Are we asking the right questions?

To better predict which ill or injured employees are likely to have more difficulty than others in returning to work, could doctors improve their assessments of patients by broadening the questions they ask?
There are numerous studies predicting which workers will return to work quickly, and which will be off long term. A particularly nice one done in the Netherlands found GPs’ general sense of the situation was just as good as any questionnaires or prognostic studies they performed.
Interestingly, the higher the patient’s risk of slow return to work, the more likely it is that the doctor is going to focus on the biomedical model, i.e. focus on the physical condition rather than other issues surrounding the physical ones, such as workplace issues.
Is this because of the way the patient presents, and the doctor’s concern about not causing further distress?
Whether this is the case or not, doctors are good at assessing pain severity and the physical demands of work, but are often less inclined to consider things that can be even more important in return to work, such as how the supervisors are responding to the employee’s injury, and whether the work place will be supportive of return to work.
This can only be determined by asking the right questions.
The most important question of all is about the individual’s expectations for recovery and return to work. There are simple questions to ask, such as:
- Do you think you’d be able to do your regular job in the next month? (or next three months); or
- Do you think you’ll ever be able to get back to your regular job?

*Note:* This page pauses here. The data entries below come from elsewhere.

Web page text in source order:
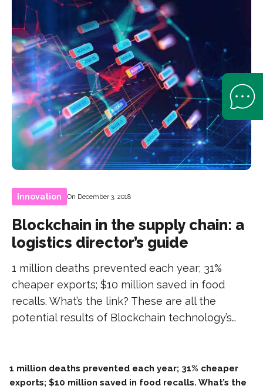
Innovation On December 3, 2018
Blockchain in the supply chain: a
logistics director’s guide
1 million deaths prevented each year; 31%
cheaper exports; $10 million saved in food
recalls. What’s the link? These are all the
potential results of Blockchain technology’s…
1 million deaths prevented each year; 31% cheaper
exports; $10 million saved in food recalls. What’s the
Open
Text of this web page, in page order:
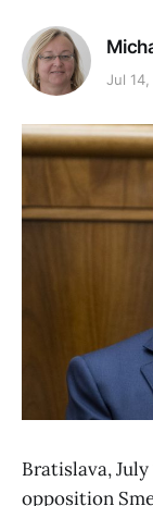
Jul
Bratislava,
opposition
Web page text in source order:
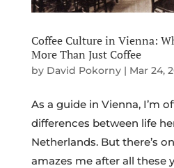
Coffee Culture in Vienna:
More Than Just Coffee
by David Pokorny| Mar 24,
As a guide in Vienna, I’m
differences between life
Netherlands. But there’s
amazes me after all these
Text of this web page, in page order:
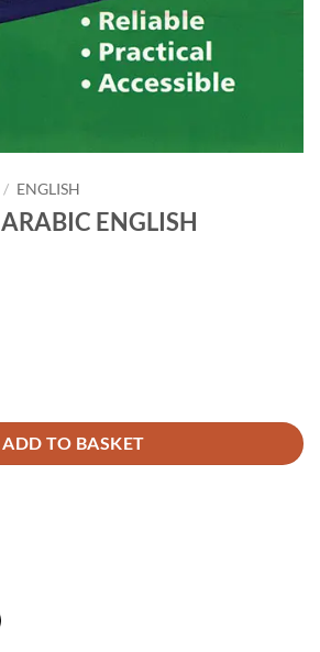
/ ENGLISH
ENGLISH
DICTIONARY quantity
ADD TO BASKET
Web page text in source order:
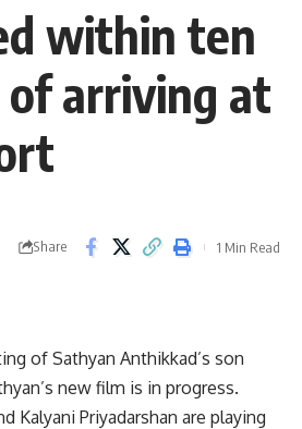
within ten
arriving at
Share 1 Min Read
of Sathyan Anthikkad’s son
new film is in progress.
Kalyani Priyadarshan are playing
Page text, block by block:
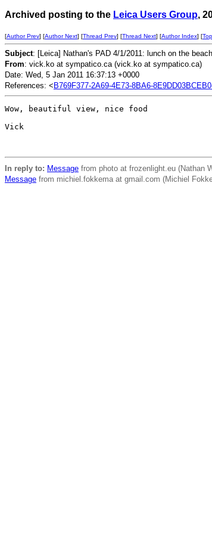
Archived posting to the Leica Users Group,
[Author Prev] [Author Next] [Thread Prev] [Thread Next] [Author Index] [
Subject: [Leica] Nathan's PAD 4/1/2011: lunch on the beach
From: vick.ko at sympatico.ca (vick.ko at sympatico.ca)
Date: Wed, 5 Jan 2011 16:37:13 +0000
References: < B769F377-2A69-4E73-8BA6-
Wow, beautiful view, nice food
Vick
In reply to: Message from photo at frozenlight.eu (Nathan
Message from michiel.fokkema at gmail.com (Michiel

Assessing a person’s fear of their condition is also important, and a simple way of assessing this is to ask the patient how worried they are that the physical things they do at work will increase (for example) their back pain or harm their back. It’s also worth asking if they think their job is likely to cause a reinjury.
One screening question for depression is also worthwhile. A simple “Have you had feelings of sadness or depression over the last three months?” seems to be reasonably reliable.
Of course the doctor needs to have a good relationship with the patient to ask sensitive questions. If the patient thinks the doctor is telling them the problem is “in their head” they may not necessarily give accurate answers.
The patient needs a sense of partnership with the doctor to answer straight, and the doctor needs a sense of partnership with the patient to be able to explore all the issues.
Identifying the “high risk” patient is one thing, but identifying issues that cause the patient to be a high risk is more important. Many of these issues can be addressed, but first they need to be identified.